When the results of the entity extraction are returned from each extraction web service, the annotations are converted to a standard format, which is then stored in MongoDB. By accounting for the previously-added separator characters, the positions of each annotation can be correctly translated back to positions in the HTML/XML.
Curation: The HTML is displayed in a web browser as several identical overlaid layers: one base layer containing no annotations, one layer for each set of automatically-extracted annotations and one layer for each set of manually-curated annotations. The display of each of these can be toggled on or off by the curator, allowing several sets of annotations to be displayed concurrently without breaking the DOM by overlapping elements.
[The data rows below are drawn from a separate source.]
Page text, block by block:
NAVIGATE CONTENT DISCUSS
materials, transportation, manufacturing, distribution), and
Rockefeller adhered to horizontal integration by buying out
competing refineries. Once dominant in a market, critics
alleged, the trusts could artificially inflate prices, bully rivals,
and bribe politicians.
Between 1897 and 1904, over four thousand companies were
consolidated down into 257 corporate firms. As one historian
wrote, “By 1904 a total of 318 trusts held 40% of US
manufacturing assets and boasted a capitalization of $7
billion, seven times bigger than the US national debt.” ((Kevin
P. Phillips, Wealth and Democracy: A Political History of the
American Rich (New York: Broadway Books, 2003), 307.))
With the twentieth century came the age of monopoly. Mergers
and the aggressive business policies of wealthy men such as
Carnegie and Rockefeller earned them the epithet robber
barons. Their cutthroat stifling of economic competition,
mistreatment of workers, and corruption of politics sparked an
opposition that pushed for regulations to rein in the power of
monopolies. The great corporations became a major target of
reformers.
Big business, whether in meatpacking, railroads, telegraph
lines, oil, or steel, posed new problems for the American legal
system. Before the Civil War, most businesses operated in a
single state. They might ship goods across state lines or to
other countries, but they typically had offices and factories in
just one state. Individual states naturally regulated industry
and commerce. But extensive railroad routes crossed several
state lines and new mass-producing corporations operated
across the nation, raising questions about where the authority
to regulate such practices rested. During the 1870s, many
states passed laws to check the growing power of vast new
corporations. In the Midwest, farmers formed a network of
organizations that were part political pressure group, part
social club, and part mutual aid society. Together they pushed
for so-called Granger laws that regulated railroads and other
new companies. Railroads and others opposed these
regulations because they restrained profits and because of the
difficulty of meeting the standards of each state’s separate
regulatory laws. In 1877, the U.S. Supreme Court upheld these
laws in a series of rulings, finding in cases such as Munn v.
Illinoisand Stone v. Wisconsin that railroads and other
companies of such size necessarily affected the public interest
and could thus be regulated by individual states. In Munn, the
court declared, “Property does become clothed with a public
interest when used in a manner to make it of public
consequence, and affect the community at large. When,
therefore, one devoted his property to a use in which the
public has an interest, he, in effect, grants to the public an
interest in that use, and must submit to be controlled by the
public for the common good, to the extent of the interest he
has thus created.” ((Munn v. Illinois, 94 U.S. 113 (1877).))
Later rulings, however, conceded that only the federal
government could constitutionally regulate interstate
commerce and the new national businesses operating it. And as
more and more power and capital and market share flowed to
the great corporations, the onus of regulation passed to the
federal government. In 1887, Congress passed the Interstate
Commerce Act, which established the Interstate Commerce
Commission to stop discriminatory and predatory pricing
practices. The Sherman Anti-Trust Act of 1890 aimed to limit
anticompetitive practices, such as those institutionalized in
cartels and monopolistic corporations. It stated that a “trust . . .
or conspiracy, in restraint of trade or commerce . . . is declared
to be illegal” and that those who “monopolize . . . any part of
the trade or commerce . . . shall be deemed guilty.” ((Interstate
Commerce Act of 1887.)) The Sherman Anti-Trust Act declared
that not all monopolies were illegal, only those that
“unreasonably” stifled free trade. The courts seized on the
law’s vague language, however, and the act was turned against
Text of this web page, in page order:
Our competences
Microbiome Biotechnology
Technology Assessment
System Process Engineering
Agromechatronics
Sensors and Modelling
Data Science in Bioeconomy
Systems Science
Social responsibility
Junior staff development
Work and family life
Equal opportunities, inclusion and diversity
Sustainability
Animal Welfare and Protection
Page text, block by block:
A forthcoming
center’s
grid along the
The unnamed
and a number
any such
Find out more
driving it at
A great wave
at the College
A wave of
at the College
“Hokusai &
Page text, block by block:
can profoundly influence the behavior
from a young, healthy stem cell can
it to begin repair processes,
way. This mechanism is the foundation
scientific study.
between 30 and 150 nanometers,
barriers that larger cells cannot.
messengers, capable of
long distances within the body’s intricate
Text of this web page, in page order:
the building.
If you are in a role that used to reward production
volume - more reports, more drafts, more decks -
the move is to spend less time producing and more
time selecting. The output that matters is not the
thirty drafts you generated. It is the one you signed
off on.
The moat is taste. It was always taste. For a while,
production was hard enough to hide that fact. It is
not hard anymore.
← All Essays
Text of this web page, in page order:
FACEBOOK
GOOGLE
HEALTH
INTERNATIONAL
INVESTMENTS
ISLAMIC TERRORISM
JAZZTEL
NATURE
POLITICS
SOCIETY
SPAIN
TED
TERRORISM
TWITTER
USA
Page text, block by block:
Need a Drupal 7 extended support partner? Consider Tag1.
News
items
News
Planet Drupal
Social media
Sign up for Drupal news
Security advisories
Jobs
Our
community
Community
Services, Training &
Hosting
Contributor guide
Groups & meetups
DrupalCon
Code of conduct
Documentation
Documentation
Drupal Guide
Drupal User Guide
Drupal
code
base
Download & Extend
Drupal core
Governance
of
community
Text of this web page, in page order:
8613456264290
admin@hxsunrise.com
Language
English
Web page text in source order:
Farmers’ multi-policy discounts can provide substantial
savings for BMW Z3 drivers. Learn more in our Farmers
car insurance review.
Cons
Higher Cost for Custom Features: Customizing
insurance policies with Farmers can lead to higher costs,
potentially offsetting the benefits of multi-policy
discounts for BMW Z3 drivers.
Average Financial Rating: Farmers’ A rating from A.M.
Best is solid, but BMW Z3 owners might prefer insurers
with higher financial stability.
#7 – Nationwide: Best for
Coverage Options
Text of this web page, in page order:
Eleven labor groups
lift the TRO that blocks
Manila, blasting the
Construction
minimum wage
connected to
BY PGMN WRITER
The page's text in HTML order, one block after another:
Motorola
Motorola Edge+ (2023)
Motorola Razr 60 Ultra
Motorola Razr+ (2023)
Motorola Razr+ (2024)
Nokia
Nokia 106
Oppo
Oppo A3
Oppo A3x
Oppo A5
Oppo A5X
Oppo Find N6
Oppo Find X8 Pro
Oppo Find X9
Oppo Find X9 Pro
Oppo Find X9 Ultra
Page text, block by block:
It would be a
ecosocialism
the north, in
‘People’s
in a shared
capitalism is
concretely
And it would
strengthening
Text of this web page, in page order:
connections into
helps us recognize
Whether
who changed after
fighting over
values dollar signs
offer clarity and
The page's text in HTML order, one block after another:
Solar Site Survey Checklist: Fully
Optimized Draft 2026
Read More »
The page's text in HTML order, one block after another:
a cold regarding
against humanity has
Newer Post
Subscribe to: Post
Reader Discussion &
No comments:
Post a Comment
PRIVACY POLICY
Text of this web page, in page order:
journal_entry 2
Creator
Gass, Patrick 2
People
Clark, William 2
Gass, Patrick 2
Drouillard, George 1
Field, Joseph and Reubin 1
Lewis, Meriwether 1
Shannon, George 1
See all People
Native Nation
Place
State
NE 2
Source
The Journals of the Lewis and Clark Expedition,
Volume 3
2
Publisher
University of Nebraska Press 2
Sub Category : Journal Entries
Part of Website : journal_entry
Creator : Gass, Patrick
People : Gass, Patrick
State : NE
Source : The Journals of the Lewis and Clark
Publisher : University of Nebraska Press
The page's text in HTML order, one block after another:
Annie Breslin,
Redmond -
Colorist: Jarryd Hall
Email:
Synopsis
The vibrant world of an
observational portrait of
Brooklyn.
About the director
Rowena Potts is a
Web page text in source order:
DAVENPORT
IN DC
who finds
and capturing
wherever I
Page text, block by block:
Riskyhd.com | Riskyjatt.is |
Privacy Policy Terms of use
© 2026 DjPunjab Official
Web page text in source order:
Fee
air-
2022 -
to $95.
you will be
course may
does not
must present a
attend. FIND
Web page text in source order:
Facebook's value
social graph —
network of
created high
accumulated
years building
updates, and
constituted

Each set of annotations is loaded on-demand, as JSON, so that the initial rendering of the page is fast. The text is transparent on all layers except the base layer, so it doesn't cause anti-aliasing artifacts, and the CSS pointer-events property is used to pass all clicks through to the base layer; highlighting a passage of text thus creates an annotation only in the base layer. Annotations in each layer are represented as inline spans: these have visible text, colours to show their state, and can receive clicks regardless of which layer they're in (the z-index of each layer determines which layer's annotations receive clicks in preference to other layers; the manual sets of annotations are in the foreground).

Each annotation can have a single entity attached to it: a data object with a set of metadata properties appropriate for the type of entity/annotation being curated. Once an entity is chosen from the search results (see below) and attached, the annotation is copied out of the set of automatic annotations and into one of the manual sets: these are the annotations which are going to be published.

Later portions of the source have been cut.